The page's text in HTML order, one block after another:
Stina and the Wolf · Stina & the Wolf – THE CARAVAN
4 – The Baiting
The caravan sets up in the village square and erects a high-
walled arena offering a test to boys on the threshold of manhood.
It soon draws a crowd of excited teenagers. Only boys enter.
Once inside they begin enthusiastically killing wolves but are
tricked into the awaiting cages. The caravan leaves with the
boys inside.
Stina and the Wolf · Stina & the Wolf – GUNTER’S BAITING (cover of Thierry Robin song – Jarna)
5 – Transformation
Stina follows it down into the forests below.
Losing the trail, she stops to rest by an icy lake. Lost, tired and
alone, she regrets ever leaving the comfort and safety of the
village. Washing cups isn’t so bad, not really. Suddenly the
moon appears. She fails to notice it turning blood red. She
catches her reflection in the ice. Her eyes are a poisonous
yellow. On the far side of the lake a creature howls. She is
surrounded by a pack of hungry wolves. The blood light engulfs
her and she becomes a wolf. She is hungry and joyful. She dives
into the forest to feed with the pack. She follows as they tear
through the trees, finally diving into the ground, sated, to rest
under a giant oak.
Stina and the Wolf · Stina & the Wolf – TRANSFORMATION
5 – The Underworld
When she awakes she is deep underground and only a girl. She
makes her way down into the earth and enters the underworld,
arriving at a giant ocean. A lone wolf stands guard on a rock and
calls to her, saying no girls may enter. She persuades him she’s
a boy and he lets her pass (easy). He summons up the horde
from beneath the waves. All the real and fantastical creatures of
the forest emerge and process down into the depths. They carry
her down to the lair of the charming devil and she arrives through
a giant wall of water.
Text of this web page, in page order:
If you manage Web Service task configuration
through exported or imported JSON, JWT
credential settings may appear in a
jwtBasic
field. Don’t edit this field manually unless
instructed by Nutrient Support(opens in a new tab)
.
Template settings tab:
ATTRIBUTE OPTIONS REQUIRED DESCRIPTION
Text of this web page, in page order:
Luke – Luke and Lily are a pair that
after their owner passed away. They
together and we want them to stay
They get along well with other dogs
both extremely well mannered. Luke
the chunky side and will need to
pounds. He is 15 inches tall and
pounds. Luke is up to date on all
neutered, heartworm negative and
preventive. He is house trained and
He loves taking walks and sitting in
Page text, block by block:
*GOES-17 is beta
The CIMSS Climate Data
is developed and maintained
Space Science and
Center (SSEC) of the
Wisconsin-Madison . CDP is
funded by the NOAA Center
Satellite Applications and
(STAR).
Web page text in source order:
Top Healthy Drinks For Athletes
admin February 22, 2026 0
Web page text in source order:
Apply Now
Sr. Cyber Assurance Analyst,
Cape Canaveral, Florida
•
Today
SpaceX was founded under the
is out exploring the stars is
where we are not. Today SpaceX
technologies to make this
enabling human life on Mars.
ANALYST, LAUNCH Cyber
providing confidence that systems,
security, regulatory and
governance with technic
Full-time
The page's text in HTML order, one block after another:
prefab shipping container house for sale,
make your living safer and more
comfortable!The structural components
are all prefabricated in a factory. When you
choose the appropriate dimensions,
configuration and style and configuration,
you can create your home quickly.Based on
++++++++++
EXERCISE PROMPT
Among the records above, only the lines between the line holding "The caravan sets" and the line holding "the chunky side and will need to", inclusive, are to be output, exactly as written.

ANSWER BOX
The caravan sets up in the village square and erects a high-
walled arena offering a test to boys on the threshold of manhood.
It soon draws a crowd of excited teenagers. Only boys enter.
Once inside they begin enthusiastically killing wolves but are
tricked into the awaiting cages. The caravan leaves with the
boys inside.
Stina and the Wolf · Stina & the Wolf – GUNTER’S BAITING (cover of Thierry Robin song – Jarna)
5 – Transformation
Stina follows it down into the forests below.
Losing the trail, she stops to rest by an icy lake. Lost, tired and
alone, she regrets ever leaving the comfort and safety of the
village. Washing cups isn’t so bad, not really. Suddenly the
moon appears. She fails to notice it turning blood red. She
catches her reflection in the ice. Her eyes are a poisonous
yellow. On the far side of the lake a creature howls. She is
surrounded by a pack of hungry wolves. The blood light engulfs
her and she becomes a wolf. She is hungry and joyful. She dives
into the forest to feed with the pack. She follows as they tear
through the trees, finally diving into the ground, sated, to rest
under a giant oak.
Stina and the Wolf · Stina & the Wolf – TRANSFORMATION
5 – The Underworld
When she awakes she is deep underground and only a girl. She
makes her way down into the earth and enters the underworld,
arriving at a giant ocean. A lone wolf stands guard on a rock and
calls to her, saying no girls may enter. She persuades him she’s
a boy and he lets her pass (easy). He summons up the horde
from beneath the waves. All the real and fantastical creatures of
the forest emerge and process down into the depths. They carry
her down to the lair of the charming devil and she arrives through
a giant wall of water.
Text of this web page, in page order:
If you manage Web Service task configuration
through exported or imported JSON, JWT
credential settings may appear in a
jwtBasic
field. Don’t edit this field manually unless
instructed by Nutrient Support(opens in a new tab)
.
Template settings tab:
ATTRIBUTE OPTIONS REQUIRED DESCRIPTION
Text of this web page, in page order:
Luke – Luke and Lily are a pair that
after their owner passed away. They
together and we want them to stay
They get along well with other dogs
both extremely well mannered. Luke
the chunky side and will need to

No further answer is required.